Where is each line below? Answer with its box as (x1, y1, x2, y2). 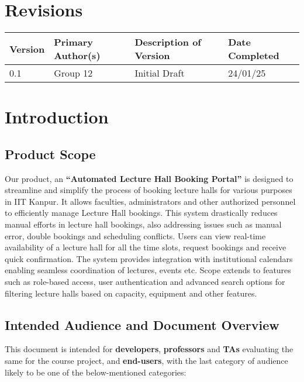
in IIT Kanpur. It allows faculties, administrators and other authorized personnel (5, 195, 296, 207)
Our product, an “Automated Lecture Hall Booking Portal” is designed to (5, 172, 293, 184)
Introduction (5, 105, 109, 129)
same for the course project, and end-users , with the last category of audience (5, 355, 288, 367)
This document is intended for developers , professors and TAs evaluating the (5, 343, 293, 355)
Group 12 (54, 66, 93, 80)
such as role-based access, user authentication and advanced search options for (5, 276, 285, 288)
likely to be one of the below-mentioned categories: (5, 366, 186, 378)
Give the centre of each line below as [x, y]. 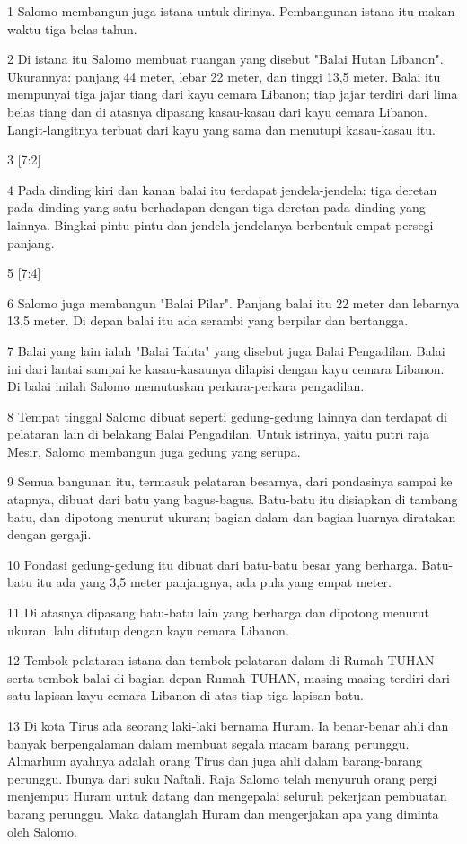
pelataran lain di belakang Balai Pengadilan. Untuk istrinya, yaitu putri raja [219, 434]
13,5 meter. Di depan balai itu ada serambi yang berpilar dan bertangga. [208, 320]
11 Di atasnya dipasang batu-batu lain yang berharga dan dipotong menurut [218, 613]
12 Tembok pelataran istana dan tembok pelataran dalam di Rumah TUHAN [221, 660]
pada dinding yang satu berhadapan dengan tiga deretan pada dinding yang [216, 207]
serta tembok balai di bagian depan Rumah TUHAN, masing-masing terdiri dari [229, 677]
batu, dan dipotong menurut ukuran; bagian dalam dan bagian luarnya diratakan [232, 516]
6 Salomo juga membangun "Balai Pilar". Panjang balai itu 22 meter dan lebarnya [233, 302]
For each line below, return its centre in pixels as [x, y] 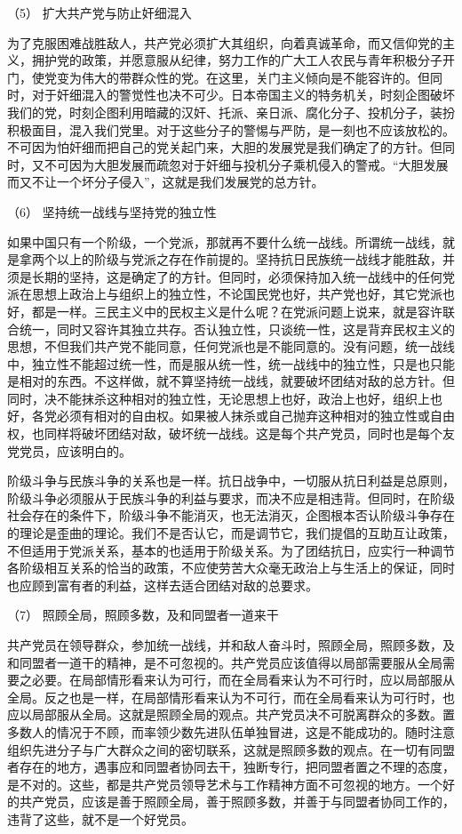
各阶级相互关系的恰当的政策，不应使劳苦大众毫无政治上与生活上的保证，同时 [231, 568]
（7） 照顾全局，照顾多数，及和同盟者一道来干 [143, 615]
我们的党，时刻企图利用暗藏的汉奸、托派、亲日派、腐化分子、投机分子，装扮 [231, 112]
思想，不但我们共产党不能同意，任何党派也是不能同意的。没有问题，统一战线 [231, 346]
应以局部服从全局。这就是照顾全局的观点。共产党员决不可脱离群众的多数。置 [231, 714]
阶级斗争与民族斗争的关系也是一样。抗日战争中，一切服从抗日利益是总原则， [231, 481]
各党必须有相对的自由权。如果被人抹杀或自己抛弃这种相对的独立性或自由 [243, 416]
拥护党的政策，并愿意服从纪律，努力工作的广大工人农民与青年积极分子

### The problem
Everything from the line containing "pelataran lain di" to the final line of the listing above, both ends included, should be transcribed word for word, except for the pictures.

### Written answer
pelataran lain di belakang Balai Pengadilan. Untuk istrinya, yaitu putri raja [219, 434]
13,5 meter. Di depan balai itu ada serambi yang berpilar dan bertangga. [208, 320]
11 Di atasnya dipasang batu-batu lain yang berharga dan dipotong menurut [218, 613]
12 Tembok pelataran istana dan tembok pelataran dalam di Rumah TUHAN [221, 660]
pada dinding yang satu berhadapan dengan tiga deretan pada dinding yang [216, 207]
serta tembok balai di bagian depan Rumah TUHAN, masing-masing terdiri dari [229, 677]
batu, dan dipotong menurut ukuran; bagian dalam dan bagian luarnya diratakan [232, 516]
6 Salomo juga membangun "Balai Pilar". Panjang balai itu 22 meter dan lebarnya [233, 302]
For each line below, return its centre in pixels as [x, y] 
各阶级相互关系的恰当的政策，不应使劳苦大众毫无政治上与生活上的保证，同时 [231, 568]
（7） 照顾全局，照顾多数，及和同盟者一道来干 [143, 615]
我们的党，时刻企图利用暗藏的汉奸、托派、亲日派、腐化分子、投机分子，装扮 [231, 112]
思想，不但我们共产党不能同意，任何党派也是不能同意的。没有问题，统一战线 [231, 346]
应以局部服从全局。这就是照顾全局的观点。共产党员决不可脱离群众的多数。置 [231, 714]
阶级斗争与民族斗争的关系也是一样。抗日战争中，一切服从抗日利益是总原则， [231, 481]
各党必须有相对的自由权。如果被人抹杀或自己抛弃这种相对的独立性或自由 [243, 416]
拥护党的政策，并愿意服从纪律，努力工作的广大工人农民与青年积极分子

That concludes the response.